Es ist nicht Spielerei, wenn ich euch von Isaaks Opferung zum Kreuze Jesu führe. Ein Größerer hat das schon getan: Paulus. In der alttestamentlichen Geschichte lobt Gott den Abraham: „Du hast deines einzigen Sohnes nicht verschont." Das gleiche Wort braucht Paulus in Römer 8, 32 und sagt: „Gott hat seines eingeborenen Sohnes nicht verschont, sondern hat ihn für uns alle dahingegeben." Und dann fährt er fort: „Wie sollte er uns mit ihm nicht alles schenken!" Das heißt: Nimm jetzt nur erst einmal diesen fundamentalen Liebes­beweis Gottes im Glauben an! Von da aus lösen sich alle Fragen und Nöte.

Darum sagen wir: Der Blick auf das Kreuz ist not-wendig. Er wendet die Not deines Lebens.

Ein Missionar berichtet von einem Hottentotten. Der hatte mit Mühe Johannes 3, 16 gelernt: „Also hat Gott die Welt geliebt, dass er seinen ein­geborenen Sohn gab..." Eines Tages trat er reisefertig vor den Mis­sionar: „Sende mich! Ich muss gehen und die gute Botschaft allen verkünden!" Der Missionar wandte ein: „Du kannst ja nichts als nur den einen Spruch." „Ist das nicht genug?" rief der Schwarze. „Wer­den die Leute sich nicht freuen und Herz und Ohr öffnen, wenn sie hören, dass Gott auch sie liebt?!"

 

3. Im Opfer ist die Versöhnung für unsere Sünden

Nun müssen wir auf die Abrahamsgeschichte zurückkommen.

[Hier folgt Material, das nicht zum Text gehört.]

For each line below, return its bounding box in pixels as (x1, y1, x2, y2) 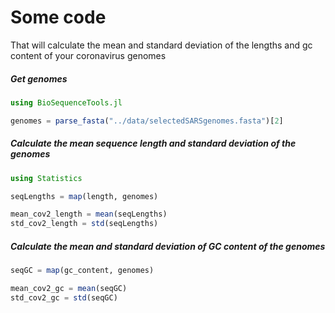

Ich habe sie noch nicht zu Ende erzählt: Abraham hatte seinen Sohn auf den Altar gelegt. Er ergriff das Messer, um ihn zu opfern. Da rief ihm der Engel des Herrn zu: „Lege deine Hand nicht an den Knaben! Nun sehe ich, dass du Gott fürchtest."

„Da hob Abraham seine Augen auf und sah einen Widder in der Hecke mit den Hörnern hangen. Und er nahm den Widder und opferte ihn."

Dieses Opfer hat mich beschäftigt. Man kann ja wirklich nicht sagen, dass dem Abraham dies Opfer ein gleichwertiger Ersatz für seinen Sohn war. Denn der Widder kostete ihn gar nichts. Den fand er. Was soll also dies Opfer noch?

Seht, in dieser Stunde stand Abraham in erschütternder Weise vor Gott. Und da wusste er, was jeder in solcher Lage weiß, dass ein Sün­der vor Gott nicht bleiben kann ohne Versöhnung. Die Bibel erzählt auch von Abrahams Sünde. Die stand in dieser Stunde groß vor ihm. Für die brauchte er jetzt die Versöhnung. Darum flüchtete er zum Opfer. Dies Widderopfer war dem Manne Gottes nur ein Hinweis auf das kommende, große Versöhnungsopfer Jesu am Kreuz. So können wir sagen: Er stellte sich unter das Kreuz, in die Versöhnung mit Gott. Da wurde ihm der Friede Gottes geschenkt. Das brauchen auch wir vor allem, diesen Frieden Gottes, der aus der Versöhnung kommt. Stürme gehen über die Welt. Wenn der Sturm den Ozean peitscht, bleibt doch die Tiefe des Meeres ganz ruhig. So ist einer, der im Frieden Gottes steht. Sein Leben ruht in Gott. Wie wünsche ich uns das!